Ah, ok. I think I did read about that partition function in the Google
paper but I hand't put it quite together yet. So a pre-pass can make a
partition function work such that the final output is well sorted. So
no further map reduce necessary and that was a bad example.
But back to my original question... Doug suggests that dependence on a
driver process is acceptable. But has anyone needed true MapReduce
chaining or tried it successfully? Or is it generally accepted that a
multi-MapReduce algorithm should always be driven by a single process?
Doug Cutting wrote:
James Kennedy wrote:
So far what I've had trouble finding examples of MapReduce jobs that
are kicked-off by some one time process that in turn kick off other
MapReduce jobs long after the initial driver process is dead. This
would be more distributed and fault tolerant since it removes
dependency on a driver process.
Yes, but it wouldn't be that much more fault tolerant. The biggest
cause of failures isn't particular nodes failing, but that some nodes
fail. A driver program only fails if the particular node running it
fails. If the MTBF of a particular node is ~1 year, that's probably
okay for a driver program, since driver programs only need to run for
hours or days at the most. However it's a problem if you have 1000
nodes, and see 3+ failures on average per day, and you require that
all nodes stay up for the duration of a job.
Also, I notice that both Google and Hadoop's example of the
distributed sort fails to deal with the fact that the result is
multiple sorted files... this isn't a complete sort since the output
files still need to be merge-sorted don't they? To complete the
algorithm, could the Reducer kick of a subsequent merge sort
MapReduce on the result files? Or maybe there's something I'm not
understanding...
Yes, MapReduce doesn't actually do a full sort. It produces a set of
sorted partitions. Sometimes the partition function can arrange
things so that this is in fact a full sort, but frequently it is just
a hash function. Google mentions this in the original MapReduce paper:
We guarantee that within a given partition, the intermediate
key/value pairs are processed in increasing key order.

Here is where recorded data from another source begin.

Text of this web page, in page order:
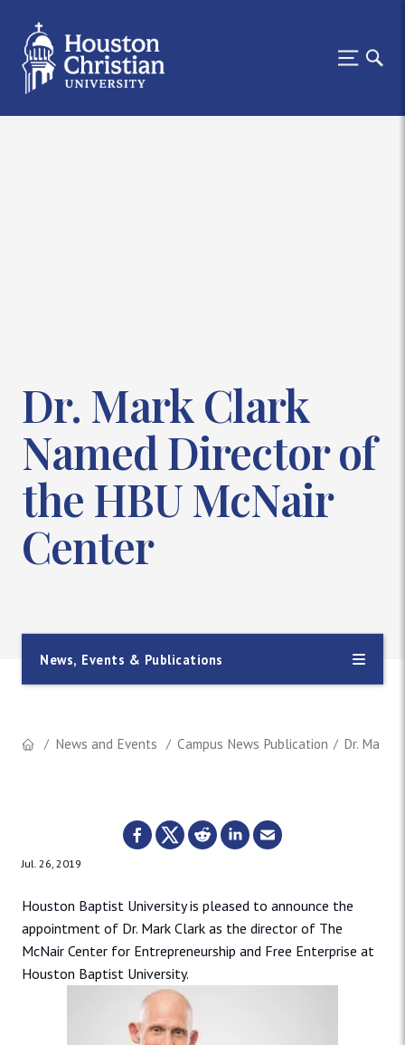
Dr. Mark Clark
Named Director of
the HBU McNair
Center
News, Events & Publications
News and Events Campus News Publication Dr. Mark
Jul. 26, 2019
Houston Baptist University is pleased to announce the
appointment of Dr. Mark Clark as the director of The
McNair Center for Entrepreneurship and Free Enterprise at
Houston Baptist University.
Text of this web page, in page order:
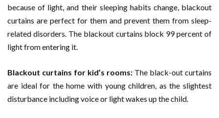
because of light, and their sleeping habits change, blackout
curtains are perfect for them and prevent them from sleep-
related disorders. The blackout curtains block 99 percent of
light from entering it.
Blackout curtains for kid’s rooms: The black-out curtains
are ideal for the home with young children, as the slightest
disturbance including voice or light wakes up the child.
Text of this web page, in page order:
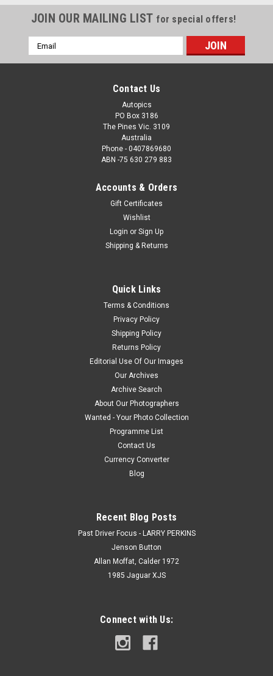
JOIN OUR MAILING LIST for special offers!
Email
Address
Contact Us
Autopics
PO Box 3186
The Pines Vic. 3109
Australia
Phone - 0407869680
ABN -75 630 279 883
Accounts & Orders
Gift Certificates
Wishlist
Login or Sign Up
Shipping & Returns
Quick Links
Terms & Conditions
Privacy Policy
Shipping Policy
Returns Policy
Editorial Use Of Our Images
Our Archives
Archive Search
About Our Photographers
Wanted - Your Photo Collection
Programme List
Contact Us
Currency Converter
Blog
Recent Blog Posts
Past Driver Focus - LARRY PERKINS
Jenson Button
Allan Moffat, Calder 1972
1985 Jaguar XJS
Connect with Us:
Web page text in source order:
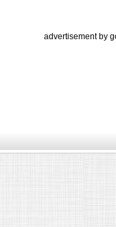
advertisement by
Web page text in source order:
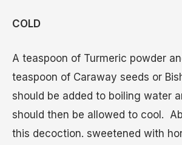
COLD
A teaspoon of Turmeric powder
teaspoon of Caraway seeds or
should be added to boiling water
should then be allowed to cool.
this decoction. sweetened with
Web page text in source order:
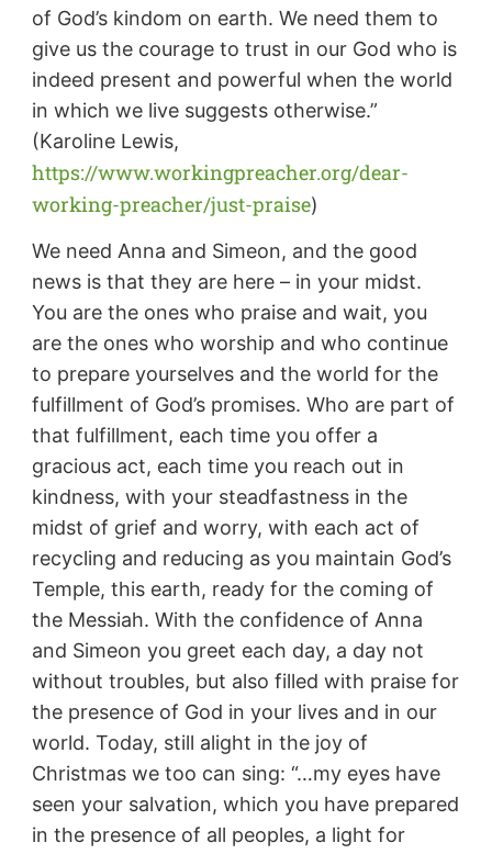
of God’s kindom on earth. We need them to
give us the courage to trust in our God who is
indeed present and powerful when the world
in which we live suggests otherwise.”
(Karoline Lewis,
https://www.workingpreacher.org/dear-
working-preacher/just-praise)
We need Anna and Simeon, and the good
news is that they are here – in your midst.
You are the ones who praise and wait, you
are the ones who worship and who continue
to prepare yourselves and the world for the
fulfillment of God’s promises. Who are part of
that fulfillment, each time you offer a
gracious act, each time you reach out in
kindness, with your steadfastness in the
midst of grief and worry, with each act of
recycling and reducing as you maintain God’s
Temple, this earth, ready for the coming of
the Messiah. With the confidence of Anna
and Simeon you greet each day, a day not
without troubles, but also filled with praise for
the presence of God in your lives and in our
world. Today, still alight in the joy of
Christmas we too can sing: “…my eyes have
seen your salvation, which you have prepared
in the presence of all peoples, a light for
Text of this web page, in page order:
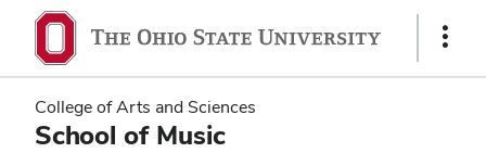
main
content
main
content
Show
College of Arts and Sciences
School of Music
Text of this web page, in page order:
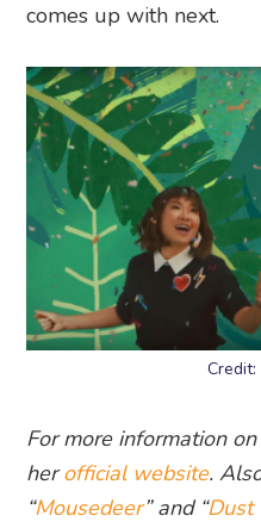
comes up with next.
Credit:
For more information
herofficial website.
“Mousedeer” and “Dust

This ordering guarantee makes it easy to generate
a sorted output file per partition, which is useful when
the output file format needs to support efficient random
access lookups by key, or users of the output find it convenient
to have the data sorted. (from page 6)
and
Our partitioning function for this benchmark has builtin
knowledge of the distribution of keys. In a general
sorting program, we would add a pre-pass MapReduce
operation that would collect a sample of the keys and
use the distribution of the sampled keys to compute splitpoints
for the final sorting pass. (from page 9)
Doug